I want to purchase a large format LCD display (24" and up) for my computer setup to watch movies at close range while working on other stuff at my computer desk.

Right now I have four 19" LCD displays. Although this is great for viewing multiple windows applications simutaneously, it ain't so great for watching widescreen video. Besides, I find that I hardly ever use all 4 monitors at a time. I use three primarily. At first I was thinking a 24" widescreen display with two 19" displays flanking it. But then I was thinking, why not go bigger as long as the resolution was there?

I did some research and uncovered the Hannspree HH-281HPB 1080P monitor as well as a few others from Viewsonic and Acer.
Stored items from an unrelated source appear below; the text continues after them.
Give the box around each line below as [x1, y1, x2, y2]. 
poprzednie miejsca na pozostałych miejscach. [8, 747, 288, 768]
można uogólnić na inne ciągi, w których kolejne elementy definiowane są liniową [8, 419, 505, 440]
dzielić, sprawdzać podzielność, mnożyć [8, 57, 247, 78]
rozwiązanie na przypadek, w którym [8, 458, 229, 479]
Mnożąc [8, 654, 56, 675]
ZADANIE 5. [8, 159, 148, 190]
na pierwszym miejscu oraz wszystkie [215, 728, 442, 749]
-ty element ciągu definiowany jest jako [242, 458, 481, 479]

The Hanns-G HH-281HPB seemed like the best bang for the buck. Costco had it on sale for $299. But then I notice they also had the Hannspree ST281MKB on sale for the same price. It appears to be the same thing but with the addition of a cheap speaker and a TV tuner. I figure, what the , if anything, I can donate it to one of the kids in the future.
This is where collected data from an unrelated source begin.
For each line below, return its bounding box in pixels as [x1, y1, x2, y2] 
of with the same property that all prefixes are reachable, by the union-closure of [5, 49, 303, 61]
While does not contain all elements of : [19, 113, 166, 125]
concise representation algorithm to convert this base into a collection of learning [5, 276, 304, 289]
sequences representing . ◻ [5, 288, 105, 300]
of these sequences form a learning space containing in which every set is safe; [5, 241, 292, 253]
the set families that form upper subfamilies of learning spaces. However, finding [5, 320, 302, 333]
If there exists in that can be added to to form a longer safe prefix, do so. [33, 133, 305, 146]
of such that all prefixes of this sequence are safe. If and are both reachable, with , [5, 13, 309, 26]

My question. I realize Hannspree probably does not offer the best LCD out there. But, is it good enough for light duty video where the absolute in video quality is not the main priority? A lot of my video is not high definition. Rather, it is DVD quality at best. That, and will this LCD satisfy me for standard comutational needs. It is 1900x1200 but it is a large display to be sitting 3 to 4 foot in front of my face. Typically large computer displays like this have resolutions of 2500x1600 or some other outrageous figure and require slaving two DVI ports together.

Can anyone lend some insight?

Ge0


----------



## eugovector (Sep 4, 2006)

Typically TV monitors have a lower resolution than computer monitors at large sizes, but better contrast ratios. This would be ideal for watching movies, but your text/icons may be larger than you would like during pc applications.


----------



## Ge0 (Nov 6, 2007)

Both the monitor and television I was looking at have the same screen size, same resolution. I believe they probably use the same LCD panel in both...

Ge0


----------



## eugovector (Sep 4, 2006)

If they appear to be the same panel quality, then just pick whichever one has the features you're looking for. What's the price difference?


----------



## Ge0 (Nov 6, 2007)

No price difference, same price... I still feel like there has to be a gotcha. Adding the tuner and additional input has to acocunt for something right???

Ge0


----------



## eugovector (Sep 4, 2006)

Take a look at the specs. Contrast ration, resolution, whatever...are there any differences?


----------